You can use the ulimit command at the system prompt to check system limits, as in the following example:
$ ulimit -a
-t: cpu time (seconds) unlimited
-f: file size (blocks) unlimited
-d: data seg size (kbytes) unlimited
-s: stack size (kbytes) 8192
-c: core file size (blocks) 0
-m: resident set size (kbytes) unlimited
-u: processes 31423
-n: file descriptors 65536
-l: locked-in-memory size (kbytes) 64
-v: address space (kbytes) unlimited
-x: file locks unlimited
-i: pending signals 31423
-q: bytes in POSIX msg queues 819200
-e: max nice 0
-r: max rt priority 0
-N 15: unlimited
Recommended ulimit settings
Every deployment may have unique requirements and settings; however, the following thresholds and settings are particularly important for Mandrel deployments:
-f (file size): unlimited
-t (cpu time): unlimited
-v (virtual memory): unlimited
-n (open files): 64000
-m (memory size): unlimited
-u (processes/threads): 64000
Network
A fast and reliable network is obviously important to performance in a distributed system. Low latency helps ensure that nodes can communicate easily, while high bandwidth helps shard movement and recovery. Modern data-center networking (1 GbE, 10 GbE) is sufficient for the vast majority of clusters.
In case of a huge web data miner, if possible, prefer machines with two network cards: one for the internal communication (Mandrel and the engine/messaging storages) and an other for the Internet access.
Java
Cloud
Be aware of the cost introduced by fetching too much data…
Case studies
Troubleshooting
Note
|
Section pending |
Glossary
Note
|
Section pending |
- coordinator
-
is the main process for a Mandrel infrastructure.
- frontier
-
is the process keeping the state of the jobs.
- standalone
-
a all-in-one process composed by the ui, worker, frontier and coordinator
- worker
-
is the process collecting the data from the source.
Appendix A: Bibliography
Appendix B: Copyright and License
Note
|
Section pending |
This software is licensed under the Apache License, version 2 ("ALv2"), quoted below.

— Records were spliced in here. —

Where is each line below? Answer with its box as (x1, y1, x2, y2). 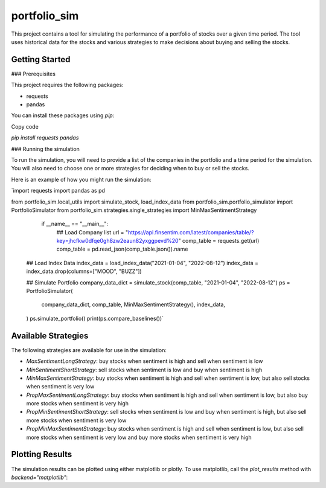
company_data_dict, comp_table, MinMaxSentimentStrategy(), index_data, (41, 301, 226, 308)
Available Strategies (11, 330, 89, 341)
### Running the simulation (11, 145, 80, 152)
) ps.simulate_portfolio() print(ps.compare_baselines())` (26, 315, 164, 322)
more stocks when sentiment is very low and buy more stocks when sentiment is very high (26, 434, 252, 441)
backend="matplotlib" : (11, 474, 68, 481)
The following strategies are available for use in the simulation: (11, 346, 167, 353)
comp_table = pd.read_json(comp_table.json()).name (56, 245, 188, 253)
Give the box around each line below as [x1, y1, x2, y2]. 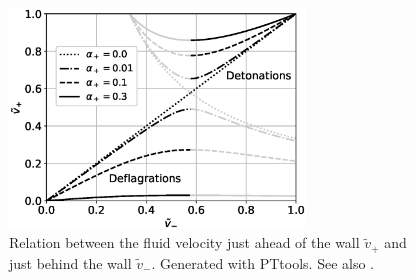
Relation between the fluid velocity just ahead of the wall [9, 232, 360, 253]
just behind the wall [9, 252, 132, 273]
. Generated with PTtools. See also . [151, 252, 375, 273]
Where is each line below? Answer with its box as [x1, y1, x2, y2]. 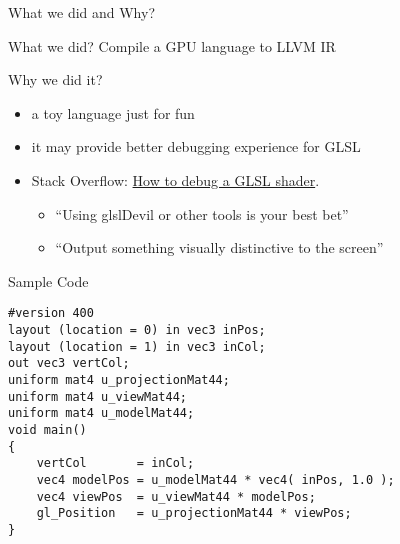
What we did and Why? [8, 2, 156, 22]
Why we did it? [8, 69, 103, 90]
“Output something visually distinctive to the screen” [55, 237, 384, 258]
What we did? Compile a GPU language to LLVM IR [8, 35, 336, 56]
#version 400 [8, 306, 94, 321]
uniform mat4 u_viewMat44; [8, 389, 187, 404]
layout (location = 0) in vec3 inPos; [8, 323, 266, 337]
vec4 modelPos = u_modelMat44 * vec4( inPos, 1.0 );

Copyright 2009-2016 Mandrel
Licensed under the Apache License, Version 2.0 (the "License"); you may not use this file except in compliance with the License. You may obtain a copy of the License at
http://www.apache.org/licenses/LICENSE-2.0
Unless required by applicable law or agreed to in writing, software distributed under the License is distributed on an "AS IS" BASIS, WITHOUT WARRANTIES OR CONDITIONS OF ANY KIND, either express or implied. See the License for the specific language governing permissions and limitations under the License.